计梅儿百般忍耐,结果还是忍不住轻轻抽泣一声。
这流浪汉便是杜三隆,他大势已去,仇家还雇了江湖上有名的恶人量云菩萨来追杀他。若在往日,他如何会怕这等宵小?但他输了一切,供他目下无尘的庐阳杜家已经土崩瓦解了,他像只丧家之犬般躲着量云的追袭,饿得三天三夜没吃过饭睡过觉。他老远闻到面饼香味,肚子里的饿虫一起醒过来,驱使杜三隆疯了一样来抢饼吃。
但此时他突然听到一声啜泣。
像是尖锐物狠狠刮过溜光石面的声音,刺耳得令人禁不住要皱眉。杜三隆看见一个丑女娃站在墙角又惊又恨地瞪着自己,他猛地想起自己还从来没吃过馕,这样粗野的东西何曾入过他的胃;他如今抢这女娃的馕饼吃,简直像是抢野狗的烂骨头。此刻引起的羞辱简直数倍于他面对量云时的如丧考妣。
杜三隆轻轻出手,拍烂了计梅儿的半边脑袋。
当夜,流徙的难民们听到野鬼的长哭,飘忽不定,彻夜不停。而仍在逃亡的杜三隆忽然感觉追杀自己的势力多了一股,且比量云更为凶险难测,如同游离于风中的杀机,须得不眠不休方可躲避。
杜三隆竭尽全力熬过三天后,找到了曾受过他大恩惠的慧云禅师。慧云禅师是得道高僧,他找出藏匿于空气中的杀手,询问理由。策公简短利落地叙述,眼神冷冷逼视禅师。
慧云禅师在他的眼神下无地自容。
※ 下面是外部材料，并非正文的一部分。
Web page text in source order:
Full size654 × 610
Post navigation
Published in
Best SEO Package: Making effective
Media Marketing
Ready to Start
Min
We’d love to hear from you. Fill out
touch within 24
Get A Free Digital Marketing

无地自容并非他因无知而收容了杜三隆,而是即便如此,他仍需保住恩主的性命,阻拦复仇者决裁罪人。慧云禅师骤觉自己从前的修行皆是谵妄之为,他抛舍不去凡俗牵绊,又抑制不住佛法之执,冰火交摧,该下三途炼狱。
慧云禅师向策公提议:“施主若受我两掌,之后老衲再不过问杜三隆的恩怨了。老衲以五十年清誉担保,这两掌绝不会伤你性命,亦不会致使施主因此毙于杜三隆手中。”
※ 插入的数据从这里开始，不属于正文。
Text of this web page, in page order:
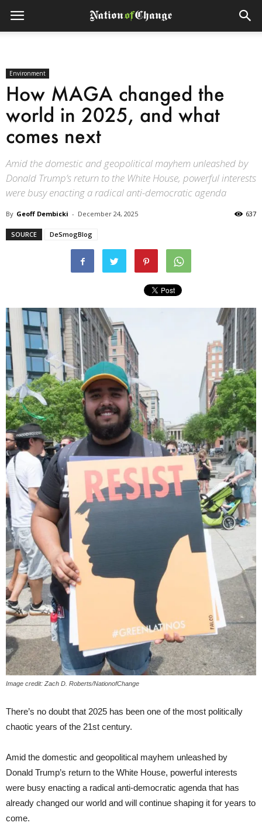
Environment
How MAGA changed the
world in 2025, and what
comes next
Amid the domestic and geopolitical mayhem unleashed by
Donald Trump’s return to the White House, powerful interests
were busy enacting a radical anti-democratic agenda
By Geoff Dembicki - December 24, 2025 637
SOURCE DeSmogBlog
Image credit: Zach D. Roberts/NationofChange
There’s no doubt that 2025 has been one of the most politically
chaotic years of the 21st century.
Amid the domestic and geopolitical mayhem unleashed by
Donald Trump’s return to the White House, powerful interests
were busy enacting a radical anti-democratic agenda that has
already changed our world and will continue shaping it for years to
come.

慧云禅师的两掌,一掌损耗功力令策公无法杀死杜三隆,一掌则在他体内存续一段内力,可助他在危急关头挡住杜三隆的杀招。
慧云禅师发了两掌后,当即辞去他挂单的毗卢寺长老职位。后来有传闻,一老僧在波涛汹涌的大河上渡人,不取渡河者分毫。老僧掌舵,如平地行车,半点颠簸也无。
策公并没有因难而退,他施展家传的一门绝学三花聚顶大法。此法如虎狼猛药,可于短期内激发内力潜能。分三波,以头顶绽开的金银铅三色雾花为识,一波波递进,如潮浪叠起,威力骇人,直至力尽方止。
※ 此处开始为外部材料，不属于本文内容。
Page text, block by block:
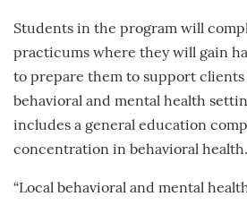
Students in the program will
practicums where they will gain
to prepare them to support clients
behavioral and mental health
includes a general education
concentration in behavioral health.
“Local behavioral and mental
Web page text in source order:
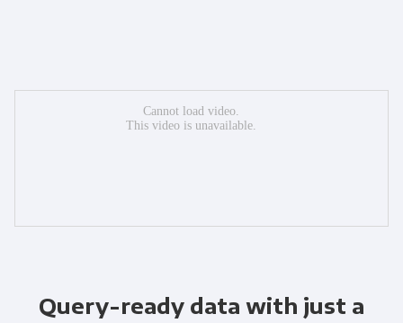
Query-ready data with just a
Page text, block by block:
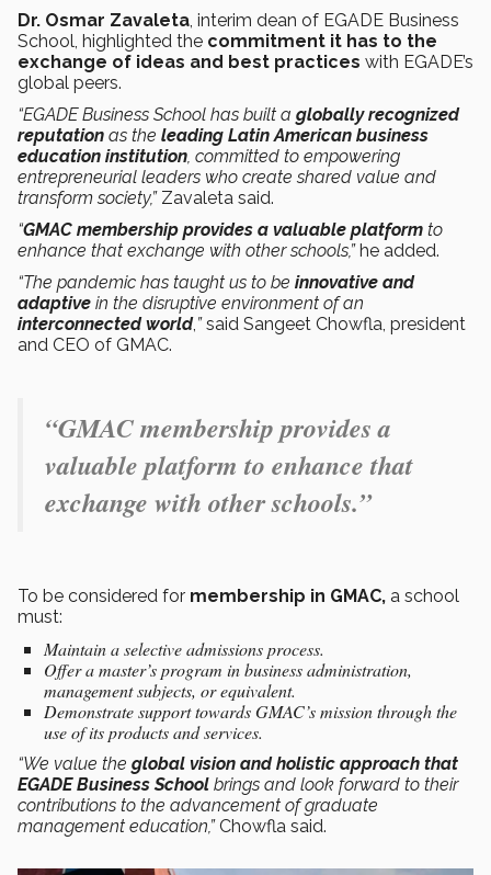
Dr. Osmar Zavaleta, interim dean of EGADE Business
School, highlighted the commitment it has to the
exchange of ideas and best practices with EGADE’s
global peers.
“EGADE Business School has built a globally recognized
reputation as the leading Latin American business
education institution, committed to empowering
entrepreneurial leaders who create shared value and
transform society,” Zavaleta said.
“GMAC membership provides a valuable platform to
enhance that exchange with other schools,”he added.
“The pandemic has taught us to be innovative and
adaptive in the disruptive environment of an
interconnected world,”said Sangeet Chowfla, president
and CEO of GMAC.
“GMAC membership provides a
valuable platform to enhance that
exchange with other schools.”
To be considered for membership in GMAC, a school
must:
Maintain a selective admissions process.
Offer a master’s program in business administration,
management subjects, or equivalent.
Demonstrate support towards GMAC’s mission through the
use of its products and services.
“We value the global vision and holistic approach that
EGADE Business School brings and look forward to their
contributions to the advancement of graduate
management education,”Chowfla said.

策公杀了杜三隆。他咬着牙没领慧云禅师的情,在杜三隆绝地反击的一剑刺来时,忍住不动禅师存续的内劲。那一剑的剑头断在他体内,成了他一个旧疾,时时发作。而三花聚顶大法的反弹之力使他今后十年内不能动武。
郭宣岳叹道:“想不到慧云禅师这等方外之人也会来趟这浑水。”
量云道:“这只是小人的猜测罢了。”
郭宣岳看了眼量云手在大袖中的手,衣袖上可隐隐约约看出两个不小的轮廓。他挑眉道:“你虽非江湖人,可这知道的也太多了吧。”
量云笑道:“生意人嘛,知道的再多也是应该的。”
郭宣岳忽道:“你老叔呢?”
量云回头去看时,郭宣岳手里连枷上的铜球突然如电飞来,击他脑后。然而只听一声冷笑,铜球打在了壁上,量云却已不知去向。连带着不知去向的还有他老叔,共那具兄长的遗体。
暴雨一时歇止,月华透过云母窗,淡淡锁住郭宣岳身形。其余七个纠判使早已全神戒备,防备无光暗域中的敌人来袭。
有衣袂破风声,一纠判使谨慎移步过去。一幅衣襟轻轻飞起,打上他的肩头,纠判使听声辨位,出指如电,插进对手眼窝中。但他立刻又愣住了,空的,两指探入了两个黑洞。心头蓦然剧痛,一柄短刀插上胸口。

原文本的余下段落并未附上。